* Given records *
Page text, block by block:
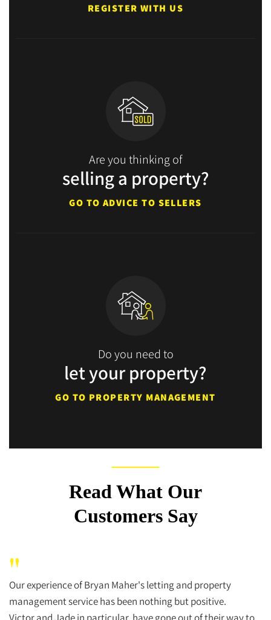
REGISTER WITH US
Are you thinking of
selling a property?
GO TO ADVICE TO SELLERS
Do you need to
let your property?
GO TO PROPERTY MANAGEMENT
Read What Our
Customers Say
"
Our experience of Bryan Maher's letting and property
management service has been nothing but positive.
Victor and Jade in particular, have gone out of their way to
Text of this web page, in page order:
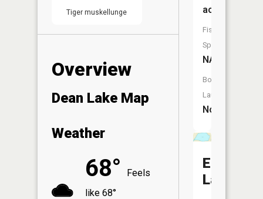
Tiger muskellunge
Overview
Dean Lake Map
Weather
68°
Feels
like 68°
acres
Fish
Species:
NA
Boat
Launch:
No
Emerald
Lake
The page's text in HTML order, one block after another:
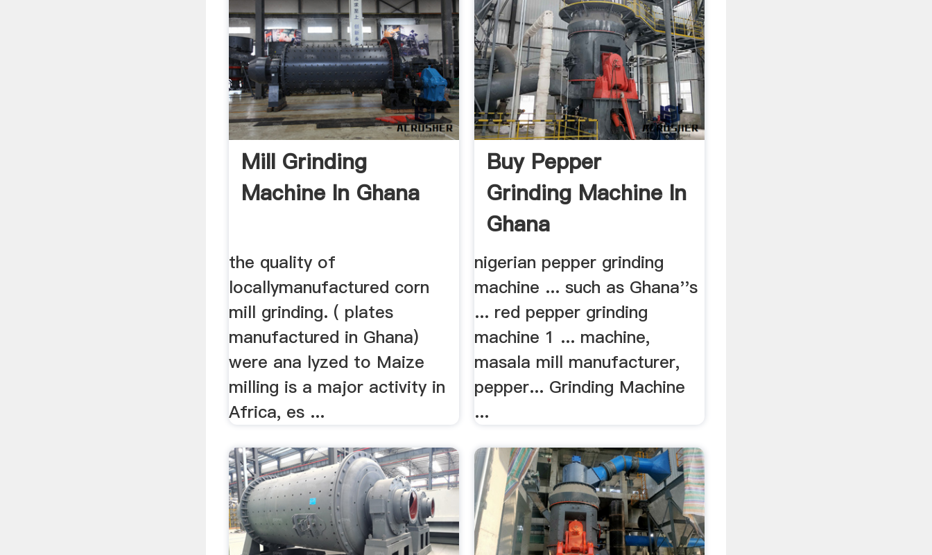
Mill Grinding
Machine In Ghana
the quality of
locallymanufactured corn
mill grinding. ( plates
manufactured in Ghana)
were ana lyzed to Maize
milling is a major activity in
Africa, es ...
Buy Pepper
Grinding Machine In
Ghana
nigerian pepper grinding
machine ... such as Ghana''s
... red pepper grinding
machine 1 ... machine,
masala mill manufacturer,
pepper... Grinding Machine
...
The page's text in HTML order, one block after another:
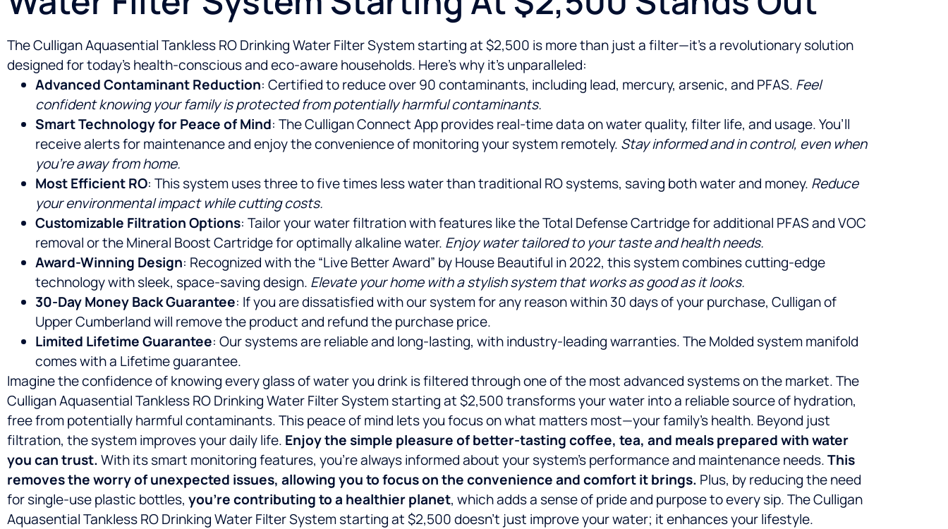
The Culligan Aquasential Tankless RO Drinking Water Filter System starting at $2,500 is more than just a filter—it’s a revolutionary solution
designed for today’s health-conscious and eco-aware households. Here’s why it’s unparalleled:
Advanced Contaminant Reduction: Certified to reduce over 90 contaminants, including lead, mercury, arsenic, and PFAS. Feel
confident knowing your family is protected from potentially harmful contaminants.
Smart Technology for Peace of Mind: The Culligan Connect App provides real-time data on water quality, filter life, and usage. You’ll
receive alerts for maintenance and enjoy the convenience of monitoring your system remotely. Stay informed and in control, even when
you’re away from home.
Most Efficient RO: This system uses three to five times less water than traditional RO systems, saving both water and money. Reduce
your environmental impact while cutting costs.
Customizable Filtration Options: Tailor your water filtration with features like the Total Defense Cartridge for additional PFAS and VOC
removal or the Mineral Boost Cartridge for optimally alkaline water. Enjoy water tailored to your taste and health needs.
Award-Winning Design: Recognized with the “Live Better Award” by House Beautiful in 2022, this system combines cutting-edge
technology with sleek, space-saving design. Elevate your home with a stylish system that works as good as it looks.
30-Day Money Back Guarantee: If you are dissatisfied with our system for any reason within 30 days of your purchase, Culligan of
Upper Cumberland will remove the product and refund the purchase price.
Limited Lifetime Guarantee: Our systems are reliable and long-lasting, with industry-leading warranties. The Molded system manifold
comes with a Lifetime guarantee.
Imagine the confidence of knowing every glass of water you drink is filtered through one of the most advanced systems on the market. The
Culligan Aquasential Tankless RO Drinking Water Filter System starting at $2,500 transforms your water into a reliable source of hydration,
free from potentially harmful contaminants. This peace of mind lets you focus on what matters most—your family’s health. Beyond just
filtration, the system improves your daily life. Enjoy the simple pleasure of better-tasting coffee, tea, and meals prepared with water
you can trust.With its smart monitoring features, you’re always informed about your system’s performance and maintenance needs.This
removes the worry of unexpected issues, allowing you to focus on the convenience and comfort it brings. Plus, by reducing the need
for single-use plastic bottles, you’re contributing to a healthier planet, which adds a sense of pride and purpose to every sip. The Culligan
Aquasential Tankless RO Drinking Water Filter System starting at $2,500 doesn’t just improve your water; it enhances your lifestyle.
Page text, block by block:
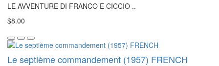
LE AVVENTURE DI FRANCO E CICCIO ..
$8.00
Le septième commandement (1957) FRENCH
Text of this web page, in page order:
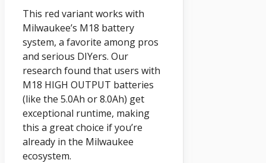
This red variant works with
Milwaukee’s M18 battery
system, a favorite among pros
and serious DIYers. Our
research found that users with
M18 HIGH OUTPUT batteries
(like the 5.0Ah or 8.0Ah) get
exceptional runtime, making
this a great choice if you’re
already in the Milwaukee
ecosystem.
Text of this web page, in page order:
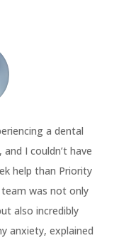
a dental
I couldn’t have
help than Priority
team was not only
also incredibly
anxiety, explained
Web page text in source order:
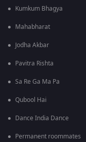
Kumkum Bhagya
Mahabharat
Jodha Akbar
Pavitra Rishta
Sa Re Ga Ma Pa
Qubool Hai
Dance India Dance
Permanent roommates
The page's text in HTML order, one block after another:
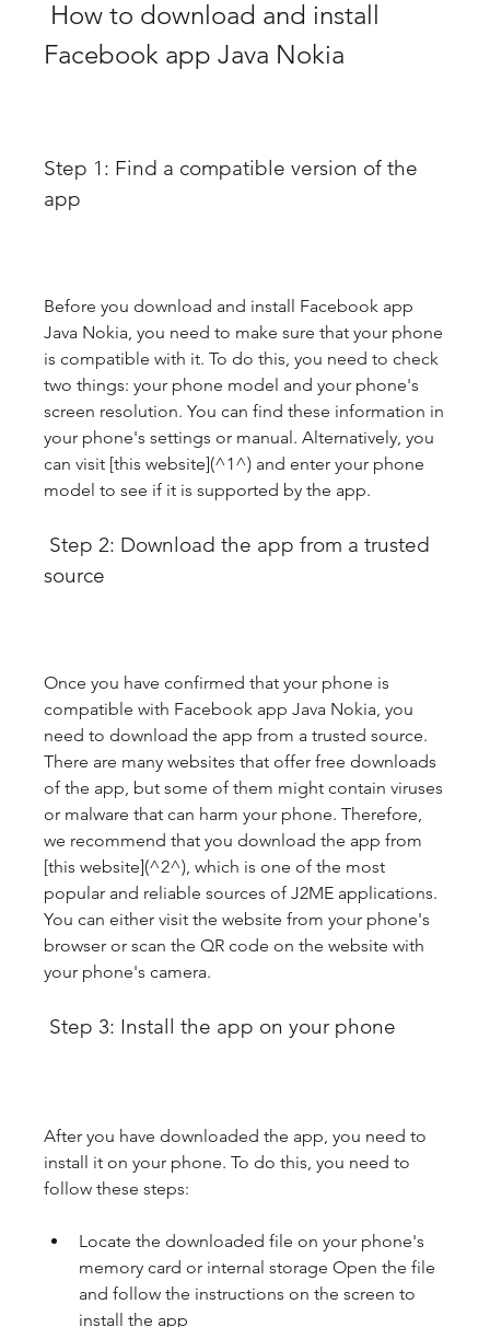
Facebook app Java Nokia
Step 1: Find a compatible version of the
app
Before you download and install Facebook app
Java Nokia, you need to make sure that your phone
is compatible with it. To do this, you need to check
two things: your phone model and your phone's
screen resolution. You can find these information in
your phone's settings or manual. Alternatively, you
can visit [this website](^1^) and enter your phone
model to see if it is supported by the app.
source
Once you have confirmed that your phone is
compatible with Facebook app Java Nokia, you
need to download the app from a trusted source.
There are many websites that offer free downloads
of the app, but some of them might contain viruses
or malware that can harm your phone. Therefore,
we recommend that you download the app from
[this website](^2^), which is one of the most
popular and reliable sources of J2ME applications.
You can either visit the website from your phone's
browser or scan the QR code on the website with
your phone's camera.
Step 3: Install the app on your phone
After you have downloaded the app, you need to
install it on your phone. To do this, you need to
follow these steps:
Locate the downloaded file on your phone's
memory card or internal storage Open the file
and follow the instructions on the screen to
install the app
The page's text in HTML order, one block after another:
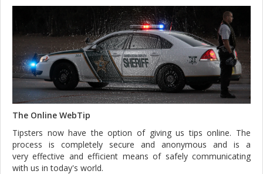
The Online WebTip
Tipsters now have the option of giving us tips online. The
process is completely secure and anonymous and is a
very effective and efficient means of safely communicating
with us in today's world.
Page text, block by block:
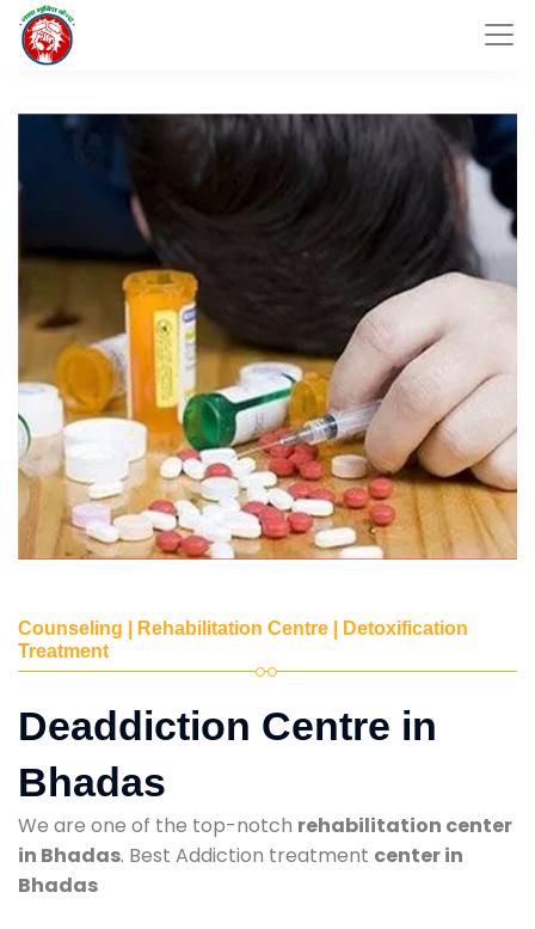
Counseling | Rehabilitation Centre | Detoxification
Treatment
Deaddiction Centre in
Bhadas
We are one of the top-notch rehabilitation center
in Bhadas. Best Addiction treatment center in
Bhadas
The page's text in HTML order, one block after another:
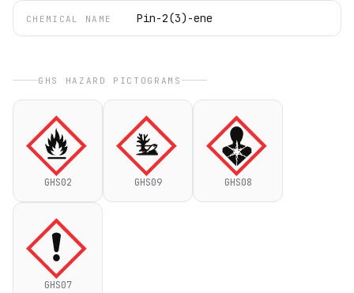
CHEMICAL NAME Pin-2(3)-ene
GHS HAZARD PICTOGRAMS
GHS02 GHS09 GHS08
GHS07
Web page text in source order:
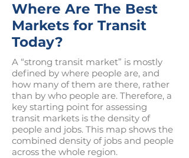
Where Are The Best
Markets for Transit
Today?
A “strong transit market” is mostly
defined by where people are, and
how many of them are there, rather
than by who people are. Therefore, a
key starting point for assessing
transit markets is the density of
people and jobs. This map shows the
combined density of jobs and people
across the whole region.
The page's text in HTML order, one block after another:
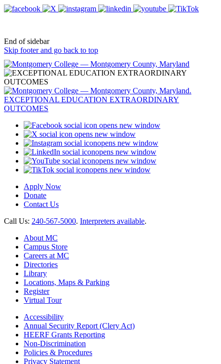
End of sidebar
Skip footer and go back to top
opens new window
opens new window
opens new window
opens new window
opens new window
opens new window
Apply Now
Donate
Contact Us
Call Us: 240-567-5000. Interpreters available.
About MC
Campus Store
Careers at MC
Directories
Library
Locations, Maps & Parking
Register
Virtual Tour
Accessibility
Annual Security Report (Clery Act)
HEERF Grants Reporting
Non-Discrimination
Policies & Procedures
Privacy Statement
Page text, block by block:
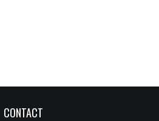
CONTACT
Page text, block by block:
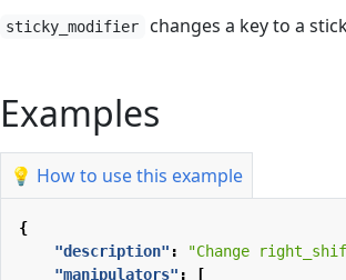
sticky_modifier changes a key to a
Examples
💡 How to use this example
{
"description" : "Change
"manipulators" :
[
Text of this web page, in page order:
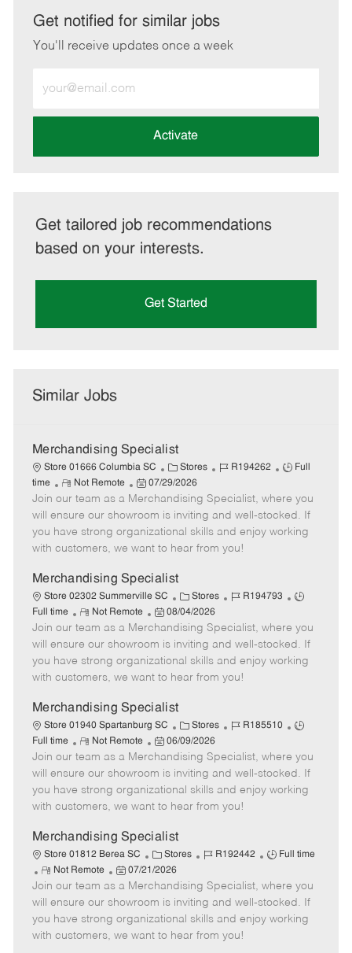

* Work to complete *
If a record holds a picture, leave the picture out and copy everything else exactly.

* Solution to this task *
Page text, block by block:
REGISTER WITH US
Are you thinking of
selling a property?
GO TO ADVICE TO SELLERS
Do you need to
let your property?
GO TO PROPERTY MANAGEMENT
Read What Our
Customers Say
"
Our experience of Bryan Maher's letting and property
management service has been nothing but positive.
Victor and Jade in particular, have gone out of their way to
Text of this web page, in page order:
Tiger muskellunge
Overview
Dean Lake Map
Weather
68°
Feels
like 68°
acres
Fish
Species:
NA
Boat
Launch:
No
Emerald
Lake
The page's text in HTML order, one block after another:
Mill Grinding
Machine In Ghana
the quality of
locallymanufactured corn
mill grinding. ( plates
manufactured in Ghana)
were ana lyzed to Maize
milling is a major activity in
Africa, es ...
Buy Pepper
Grinding Machine In
Ghana
nigerian pepper grinding
machine ... such as Ghana''s
... red pepper grinding
machine 1 ... machine,
masala mill manufacturer,
pepper... Grinding Machine
...
The page's text in HTML order, one block after another:
The Culligan Aquasential Tankless RO Drinking Water Filter System starting at $2,500 is more than just a filter—it’s a revolutionary solution
designed for today’s health-conscious and eco-aware households. Here’s why it’s unparalleled:
Advanced Contaminant Reduction: Certified to reduce over 90 contaminants, including lead, mercury, arsenic, and PFAS. Feel
confident knowing your family is protected from potentially harmful contaminants.
Smart Technology for Peace of Mind: The Culligan Connect App provides real-time data on water quality, filter life, and usage. You’ll
receive alerts for maintenance and enjoy the convenience of monitoring your system remotely. Stay informed and in control, even when
you’re away from home.
Most Efficient RO: This system uses three to five times less water than traditional RO systems, saving both water and money. Reduce
your environmental impact while cutting costs.
Customizable Filtration Options: Tailor your water filtration with features like the Total Defense Cartridge for additional PFAS and VOC
removal or the Mineral Boost Cartridge for optimally alkaline water. Enjoy water tailored to your taste and health needs.
Award-Winning Design: Recognized with the “Live Better Award” by House Beautiful in 2022, this system combines cutting-edge
technology with sleek, space-saving design. Elevate your home with a stylish system that works as good as it looks.
30-Day Money Back Guarantee: If you are dissatisfied with our system for any reason within 30 days of your purchase, Culligan of
Upper Cumberland will remove the product and refund the purchase price.
Limited Lifetime Guarantee: Our systems are reliable and long-lasting, with industry-leading warranties. The Molded system manifold
comes with a Lifetime guarantee.
Imagine the confidence of knowing every glass of water you drink is filtered through one of the most advanced systems on the market. The
Culligan Aquasential Tankless RO Drinking Water Filter System starting at $2,500 transforms your water into a reliable source of hydration,
free from potentially harmful contaminants. This peace of mind lets you focus on what matters most—your family’s health. Beyond just
filtration, the system improves your daily life. Enjoy the simple pleasure of better-tasting coffee, tea, and meals prepared with water
you can trust.With its smart monitoring features, you’re always informed about your system’s performance and maintenance needs.This
removes the worry of unexpected issues, allowing you to focus on the convenience and comfort it brings. Plus, by reducing the need
for single-use plastic bottles, you’re contributing to a healthier planet, which adds a sense of pride and purpose to every sip. The Culligan
Aquasential Tankless RO Drinking Water Filter System starting at $2,500 doesn’t just improve your water; it enhances your lifestyle.
Page text, block by block:
LE AVVENTURE DI FRANCO E CICCIO ..
$8.00
Le septième commandement (1957) FRENCH
Text of this web page, in page order:
This red variant works with
Milwaukee’s M18 battery
system, a favorite among pros
and serious DIYers. Our
research found that users with
M18 HIGH OUTPUT batteries
(like the 5.0Ah or 8.0Ah) get
exceptional runtime, making
this a great choice if you’re
already in the Milwaukee
ecosystem.
Text of this web page, in page order:
a dental
I couldn’t have
help than Priority
team was not only
also incredibly
anxiety, explained
Web page text in source order:
Kumkum Bhagya
Mahabharat
Jodha Akbar
Pavitra Rishta
Sa Re Ga Ma Pa
Qubool Hai
Dance India Dance
Permanent roommates
The page's text in HTML order, one block after another:
Facebook app Java Nokia
Step 1: Find a compatible version of the
app
Before you download and install Facebook app
Java Nokia, you need to make sure that your phone
is compatible with it. To do this, you need to check
two things: your phone model and your phone's
screen resolution. You can find these information in
your phone's settings or manual. Alternatively, you
can visit [this website](^1^) and enter your phone
model to see if it is supported by the app.
source
Once you have confirmed that your phone is
compatible with Facebook app Java Nokia, you
need to download the app from a trusted source.
There are many websites that offer free downloads
of the app, but some of them might contain viruses
or malware that can harm your phone. Therefore,
we recommend that you download the app from
[this website](^2^), which is one of the most
popular and reliable sources of J2ME applications.
You can either visit the website from your phone's
browser or scan the QR code on the website with
your phone's camera.
Step 3: Install the app on your phone
After you have downloaded the app, you need to
install it on your phone. To do this, you need to
follow these steps:
Locate the downloaded file on your phone's
memory card or internal storage Open the file
and follow the instructions on the screen to
install the app
The page's text in HTML order, one block after another:
The Online WebTip
Tipsters now have the option of giving us tips online. The
process is completely secure and anonymous and is a
very effective and efficient means of safely communicating
with us in today's world.
Page text, block by block:
Counseling | Rehabilitation Centre | Detoxification
Treatment
Deaddiction Centre in
Bhadas
We are one of the top-notch rehabilitation center
in Bhadas. Best Addiction treatment center in
Bhadas
The page's text in HTML order, one block after another:
CHEMICAL NAME Pin-2(3)-ene
GHS HAZARD PICTOGRAMS
GHS02 GHS09 GHS08
GHS07
Web page text in source order:
Where Are The Best
Markets for Transit
Today?
A “strong transit market” is mostly
defined by where people are, and
how many of them are there, rather
than by who people are. Therefore, a
key starting point for assessing
transit markets is the density of
people and jobs. This map shows the
combined density of jobs and people
across the whole region.
The page's text in HTML order, one block after another:
End of sidebar
Skip footer and go back to top
opens new window
opens new window
opens new window
opens new window
opens new window
opens new window
Apply Now
Donate
Contact Us
Call Us: 240-567-5000. Interpreters available.
About MC
Campus Store
Careers at MC
Directories
Library
Locations, Maps & Parking
Register
Virtual Tour
Accessibility
Annual Security Report (Clery Act)
HEERF Grants Reporting
Non-Discrimination
Policies & Procedures
Privacy Statement
Page text, block by block:
CONTACT
Page text, block by block:
sticky_modifier changes a key to a
Examples
💡 How to use this example
{
"description" : "Change
"manipulators" :
[
Text of this web page, in page order:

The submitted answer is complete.